Mme [G] [J] sera déboutée de sa demande de faire payer la somme susnommée au titre des marchandises achetées par elle.
Sur les troubles liés aux comportements du gérant de SAS [Localité 2] et de ses employés
Les photos sont assez parlantes, on a peine à imaginer que le personnel puisse s’installer, comme le montre la photo, sans que cela trouble la clientèle de même pour la voiturette garée à l’heure du déjeuner devant l’entrée.
Cela semblerait de peu de conséquence si les différents témoignages ne corroboraient les déclarations de Mme [G] [J] quant à l’attitude du gérant.
Mme [G] [J] a d’ailleurs fait l’objet d’un arrêt de travail pour un syndrome anxio-dépressif.
Le tribunal condamnera donc la société SAS [M] SARLAT à payer la somme de 3 000 € à Mme [G] [J] au titre du préjudice subi.

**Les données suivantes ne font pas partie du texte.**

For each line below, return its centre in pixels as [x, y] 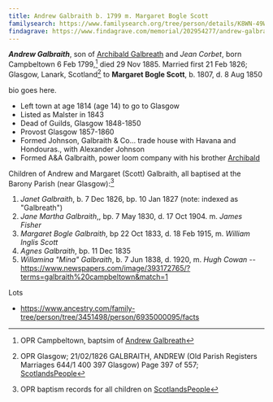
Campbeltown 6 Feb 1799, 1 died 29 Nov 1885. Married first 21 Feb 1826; [128, 63]
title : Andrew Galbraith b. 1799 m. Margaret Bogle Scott [108, 16]
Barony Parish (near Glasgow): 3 [61, 182]
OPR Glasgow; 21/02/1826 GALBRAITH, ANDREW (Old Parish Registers [139, 356]
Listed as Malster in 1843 [62, 114]
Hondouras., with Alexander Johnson [82, 149]
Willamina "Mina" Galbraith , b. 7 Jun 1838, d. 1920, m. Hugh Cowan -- [138, 260]
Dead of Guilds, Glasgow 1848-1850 [80, 123]
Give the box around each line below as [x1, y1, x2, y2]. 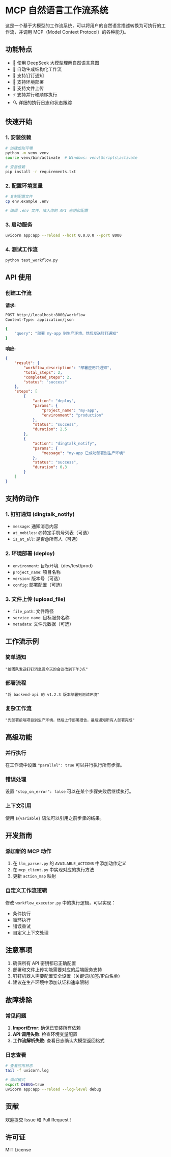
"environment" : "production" [41, 412, 103, 418]
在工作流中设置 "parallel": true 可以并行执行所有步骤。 [5, 762, 125, 768]
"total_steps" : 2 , [23, 370, 63, 375]
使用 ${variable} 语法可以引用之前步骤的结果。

Sur l’application de l’article 700 du Code de procédure civile, les dépens et l’exécution provisoire
La société SAS [M] SARLAT succombant elle sera condamnée à payer à Mme [G] [J] la somme de 1 600 € au titre de l’article 700 du Code de procédure civile ainsi qu’aux entiers dépens de l’instance.

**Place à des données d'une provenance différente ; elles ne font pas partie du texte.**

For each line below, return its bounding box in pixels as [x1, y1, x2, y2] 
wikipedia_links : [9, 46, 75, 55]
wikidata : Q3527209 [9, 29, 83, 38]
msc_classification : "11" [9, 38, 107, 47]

Il convient de rappeler que l’exécution provisoire de la présente est de droit en application de l’article 514 du Code de procédure civile ;
PAR CES MOTIFS
LE TRIBUNAL, statuant publiquement par jugement contradictoire et en premier ressort, après en avoir délibéré,
Juge que la rupture du contrat de location gérance incombe à la SAS [M] [Localité 8]
En conséquence, déboute la société SAS [M] SARLAT de sa demande de faire payer par Mme [G] [J] les loyers demandés pour un montant de 10 800 €
Déboute Mme [G] [J] de sa demande de faire payer par SAS [Localité 2] la somme de 1 336,29 € au titre de la marchandise achetée non consommée,
Condamne la société SAS [M] SARLAT à payer à Mme [G] [J] la somme de 3 000 € au titre du préjudice subi,
Condamne la société SAS [Localité 2] à payer la somme de 1 600 € à Mme [G] [J] au titre de l’article 700 du Code de procédure civile
Déboute les parties de leurs plus amples demandes, fins et conclusions,
Rappelle que l’exécution provisoire est de droit au titre de l’article 514 du Code de procédure civile,
Condamne la SAS [Localité 2] aux entiers dépens, dépens taxés et liquidés pour les frais de Greffe à la somme de 66,13 € TTC
Ainsi Jugé et Prononcé les jour, mois et an que dessus.
Mme Karine ALBRIGO Greffier
M. Patrick CHASSAGNE Président d’Audience.